Shanghai is not alone in dealing with this problem; first-tier cities across the country, such as Beijing, Tianjin and Guangzhou, face the same dilemma. A typical complaint is the disparity in education access between local and non-local residents from migrant families. Children usually move with their parents and go to schools where their family resides. According to current regulations, those students are not allowed to sit for the national college entrance examinations with local students. They have to go back to their hometown to take the exams. However, the curriculum content varies from place to place, putting waidiren at a major disadvantage compared to students who study where they are registered. With an increasing number of complaints about this unfair system, the central government last year urged local governments to work out feasible plans to solve the problem.

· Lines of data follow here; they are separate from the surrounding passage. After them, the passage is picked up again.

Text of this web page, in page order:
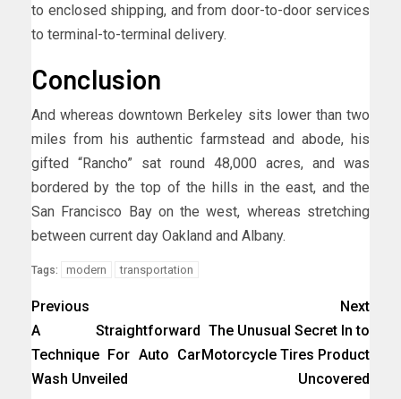
to enclosed shipping, and from door-to-door services
to terminal-to-terminal delivery.
Conclusion
And whereas downtown Berkeley sits lower than two
miles from his authentic farmstead and abode, his
gifted “Rancho” sat round 48,000 acres, and was
bordered by the top of the hills in the east, and the
San Francisco Bay on the west, whereas stretching
between current day Oakland and Albany.
Tags: modern transportation
Previous
A Straightforward
Technique For Auto Car
Wash Unveiled
Next
The Unusual Secret In to
Motorcycle Tires Product
Uncovered
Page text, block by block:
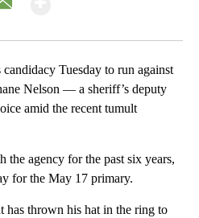
Tuesday to run against
Nelson — a sheriff’s deputy
amid the recent tumult
agency for the past six years,
for the May 17 primary.
has thrown his hat in the ring to
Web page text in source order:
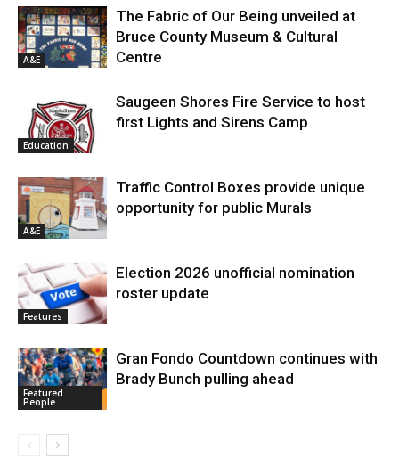
A&E
The Fabric of Our Being unveiled at
Bruce County Museum & Cultural
Centre
Education
Saugeen Shores Fire Service to host
first Lights and Sirens Camp
A&E
Traffic Control Boxes provide unique
opportunity for public Murals
Features
Election 2026 unofficial nomination
roster update
Featured
People
Gran Fondo Countdown continues with
Brady Bunch pulling ahead
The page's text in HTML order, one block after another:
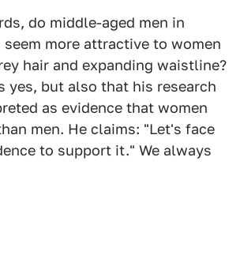
do middle-aged men in
seem more attractive to women
hair and expanding waistline?
yes, but also that his research
as evidence that women
men. He claims: "Let's face
to support it." We always
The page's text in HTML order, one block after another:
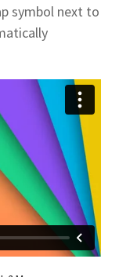
symbol next to
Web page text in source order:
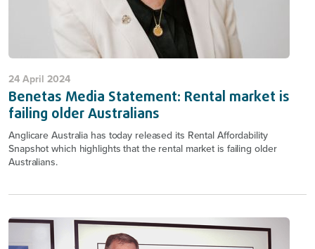
24 April 2024
Benetas Media Statement: Rental market is
failing older Australians
Anglicare Australia has today released its Rental Affordability
Snapshot which highlights that the rental market is failing older
Australians.
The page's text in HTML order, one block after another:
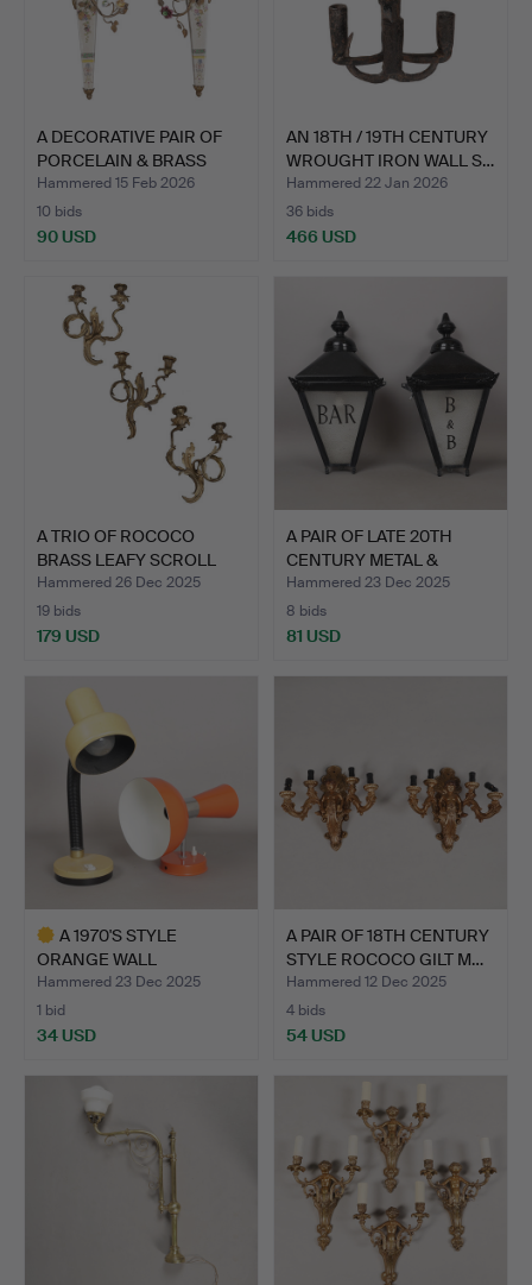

Shanghai became the first city in the country to introduce a residency permit grading system, set to take effect on July 1. The system provides a more transparent and reliable means of integrating non-locals into the city based on their merits and hard work, according to an economist with the city's development and reform commission.

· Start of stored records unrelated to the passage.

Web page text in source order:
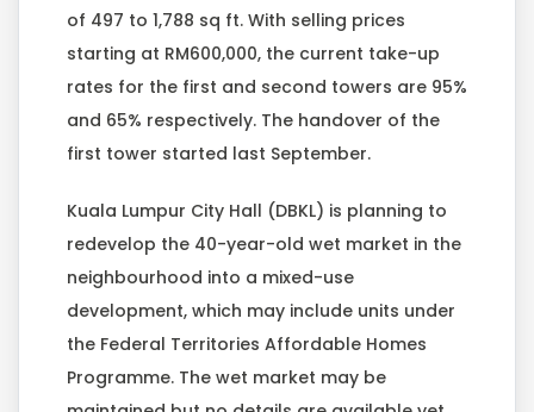
of 497 to 1,788 sq ft. With selling prices
starting at RM600,000, the current take-up
rates for the first and second towers are 95%
and 65% respectively. The handover of the
first tower started last September.
Kuala Lumpur City Hall (DBKL) is planning to
redevelop the 40-year-old wet market in the
neighbourhood into a mixed-use
development, which may include units under
the Federal Territories Affordable Homes
Programme. The wet market may be
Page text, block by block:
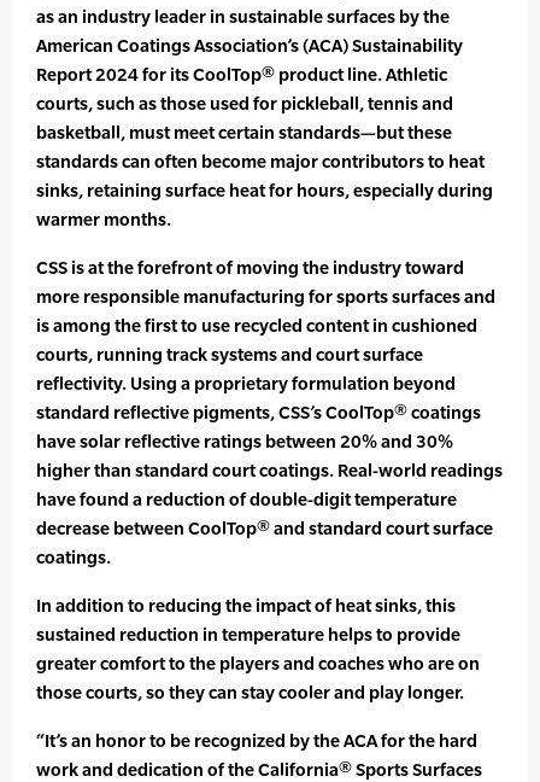
as an industry leader in sustainable surfaces by the
American Coatings Association’s (ACA) Sustainability
Report 2024 for its CoolTop® product line. Athletic
courts, such as those used for pickleball, tennis and
basketball, must meet certain standards—but these
standards can often become major contributors to heat
sinks, retaining surface heat for hours, especially during
warmer months.
CSS is at the forefront of moving the industry toward
more responsible manufacturing for sports surfaces and
is among the first to use recycled content in cushioned
courts, running track systems and court surface
reflectivity. Using a proprietary formulation beyond
standard reflective pigments, CSS’s CoolTop® coatings
have solar reflective ratings between 20% and 30%
higher than standard court coatings. Real-world readings
have found a reduction of double-digit temperature
decrease between CoolTop® and standard court surface
coatings.
In addition to reducing the impact of heat sinks, this
sustained reduction in temperature helps to provide
greater comfort to the players and coaches who are on
those courts, so they can stay cooler and play longer.
“It’s an honor to be recognized by the ACA for the hard
work and dedication of the California® Sports Surfaces
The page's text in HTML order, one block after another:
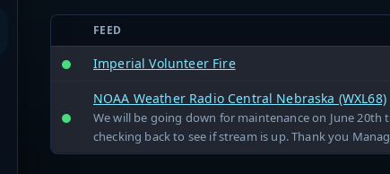
FEED
Imperial Volunteer Fire
NOAA Weather Radio Central Nebraska (WXL68)
We will be going down for maintenance on June
checking back to see if stream is up. Thank you
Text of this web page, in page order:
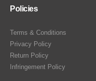
Policies
Terms & Conditions
Privacy Policy
Return Policy
Infringement Policy
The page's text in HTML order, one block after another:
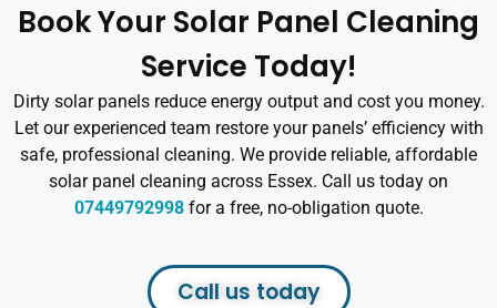
Book Your Solar Panel Cleaning
Service Today!
Dirty solar panels reduce energy output and cost you money.
Let our experienced team restore your panels’ efficiency with
safe, professional cleaning. We provide reliable, affordable
solar panel cleaning across Essex. Call us today on
07449792998for a free, no-obligation quote.
Call us today
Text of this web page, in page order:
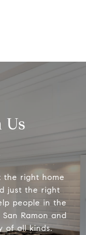
the right home
just the right
people in the
Ramon and
of all kinds.
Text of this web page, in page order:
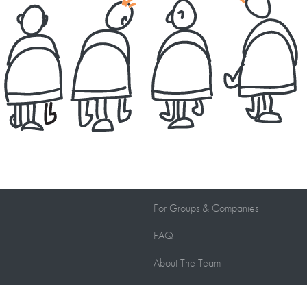
For Groups & Companies
FAQ
About The Team
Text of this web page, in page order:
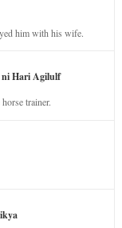
him with his wife.
ni Hari Agilulf
trainer.
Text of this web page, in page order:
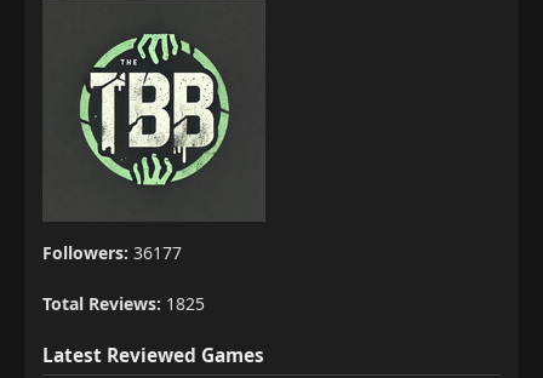
Followers: 36177
Total Reviews: 1825
Latest Reviewed Games
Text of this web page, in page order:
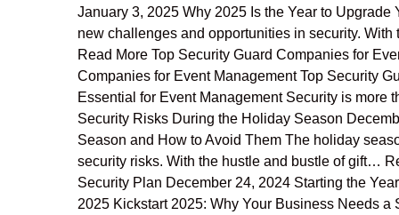
January 3, 2025 Why 2025 Is the Year to
new challenges and opportunities in security.
Read More Top Security Guard Companies for
Companies for Event Management Top Security
Essential for Event Management Security is more
Security Risks During the Holiday Season
Season and How to Avoid Them The holiday
security risks. With the hustle and bustle of gift…
Security Plan December 24, 2024 Starting the
2025 Kickstart 2025: Why Your Business Needs
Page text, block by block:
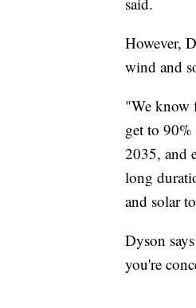
However,
wind and
"We know
get to
2035, and
long
and solar
Dyson
you're
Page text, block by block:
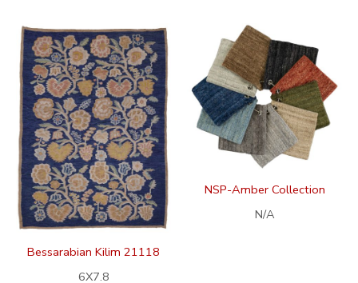
Bessarabian Kilim 21118
6X7.8
NSP-Amber Collection
N/A
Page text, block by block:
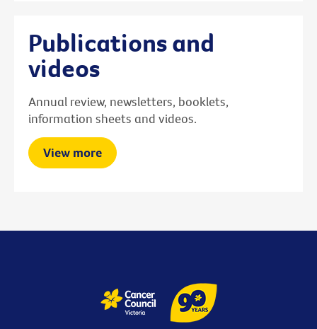
Publications and
videos
Annual review, newsletters, booklets,
information sheets and videos.
View more

Under the new system, children of non-locals who gain 120 points will be able to take the national college entrance examinations in Shanghai. Applicants can calculate their points based on their age, educational background, professional qualifications and their record of payment into the local social welfare system.

There are also clauses in case applicants commit crimes or violate the country's family planning policies.

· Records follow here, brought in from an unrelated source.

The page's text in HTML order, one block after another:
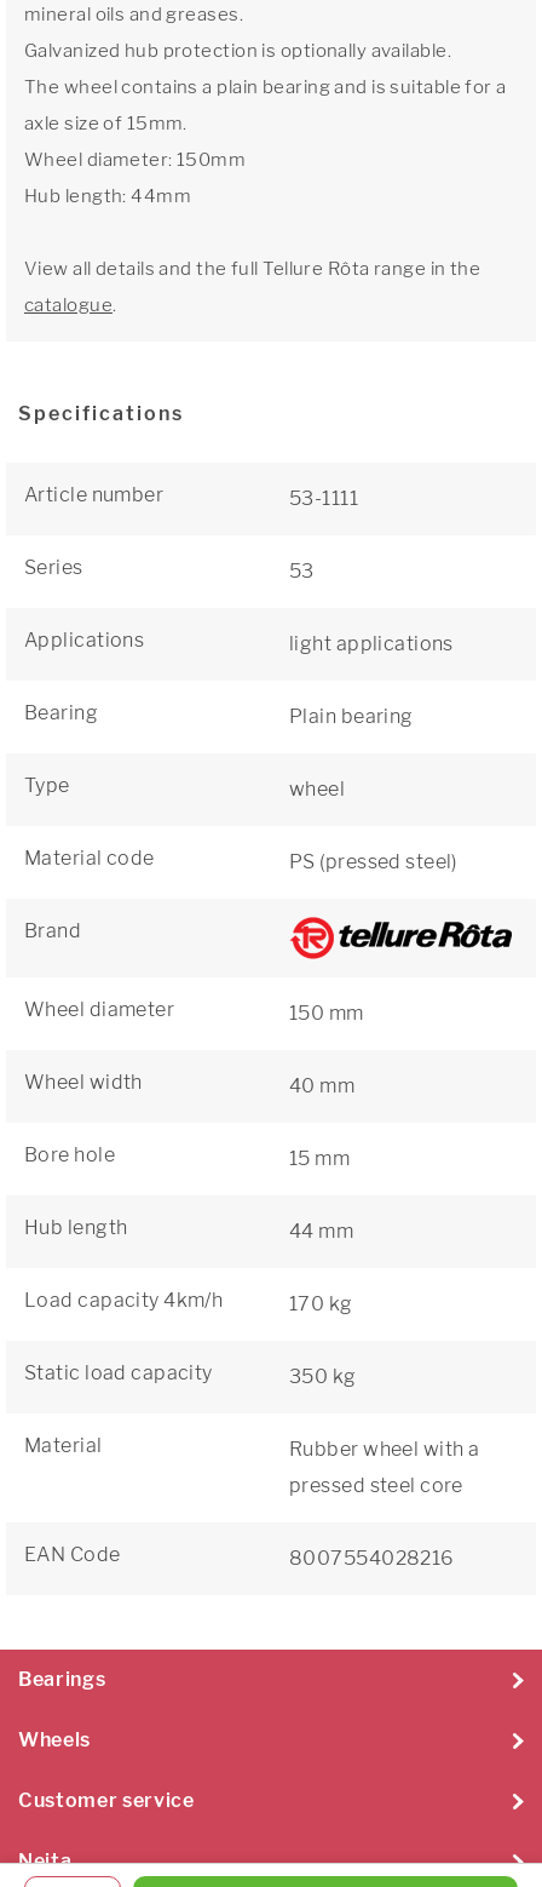
mineral oils and greases.
Galvanized hub protection is optionally available.
The wheel contains a plain bearing and is suitable for a
axle size of 15mm.
Wheel diameter: 150mm
Hub length: 44mm
View all details and the full Tellure Rôta range in the
catalogue.
Specifications
Article number 53-1111
Series 53
Applications light applications
Bearing Plain bearing
Type wheel
Material code PS (pressed steel)
Brand
Wheel diameter 150 mm
Wheel width 40 mm
Bore hole 15 mm
Hub length 44 mm
Load capacity 4km/h 170 kg
Static load capacity 350 kg
Material
Rubber wheel with a
pressed steel core
EAN Code 8007554028216
Bearings
Wheels
Customer service
Neita
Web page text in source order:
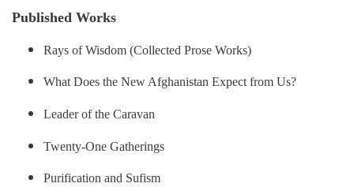
Published Works
Rays of Wisdom (Collected Prose Works)
What Does the New Afghanistan Expect from Us?
Leader of the Caravan
Twenty-One Gatherings
Purification and Sufism
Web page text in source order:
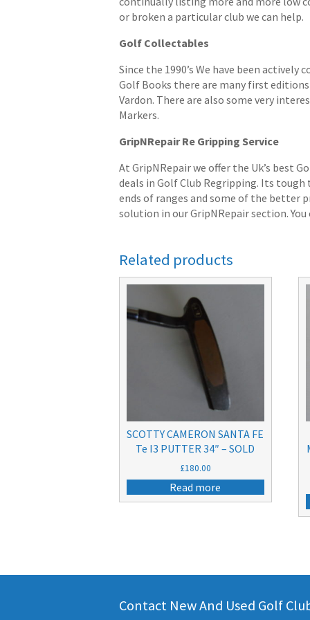
or broken a particular club we can help.
Golf Collectables
Since the 1990’s We have been
Golf Books there are many first
Vardon. There are also some very
Markers.
GripNRepair Re Gripping Service
At GripNRepair we offer the Uk’s best
deals in Golf Club Regripping. Its tough
ends of ranges and some of the better
solution in our GripNRepair section.
Related products
SCOTTY CAMERON SANTA FE
Te I3 PUTTER 34″ – SOLD
£180.00
Read more
Contact New And Used Golf
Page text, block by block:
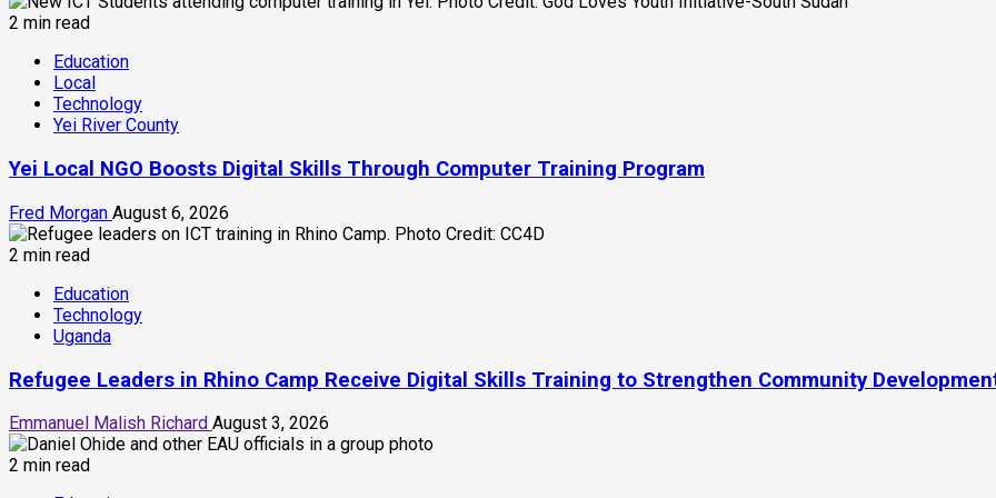
2 min read
Education
Local
Technology
Yei River County
Yei Local NGO Boosts Digital Skills Through Computer Training Program
Fred Morgan August 6, 2026
2 min read
Education
Technology
Uganda
Refugee Leaders in Rhino Camp Receive Digital Skills Training to Strengthen Community
Emmanuel Malish Richard August 3, 2026
2 min read

I noticed that many of my non-local colleagues were excited by the news, but were careful to read through all the details. Although it won't please everyone, they agreed that it's a fair and transparent step in the right direction. I, myself a non-local who secured a Shanghai hukou under a different grading system a dozen years ago, also welcome the new policy. Shanghai prides itself on being an open and diverse city welcoming talents regardless of their origin. The introduction of this pioneering new policy is further proof of that claim.

However, my expatriate colleagues also wondered whether there will be a similar system for foreigners that have lived and worked in the city for a long period of time. They know that some special experts and experienced executives are eligible for a permanent residency that grants them certain benefits. But will there be integration incentives for ordinary workers? I can only hope that maybe in the near future there will be.

The country has been developing in an unpredictable way over the past several decades. Every year we witness numerous changes, and every few years we witness even greater changes. In the past, most people would keep the same job for their whole career; now it's common for people to hop between jobs frequently. In the past, most people would stay in their hometowns from birth to death; now more and more people migrate to new places. It's therefore illogical to stick to old doctrines.

A wise government should keep pace with the tidal wave of change. When there are new demands, there should be new solutions. Shanghai residents, both local and non-local, are happy to be living here. We should encourage them to stay.

The author is the managing editor of Global Times Metro Shanghai.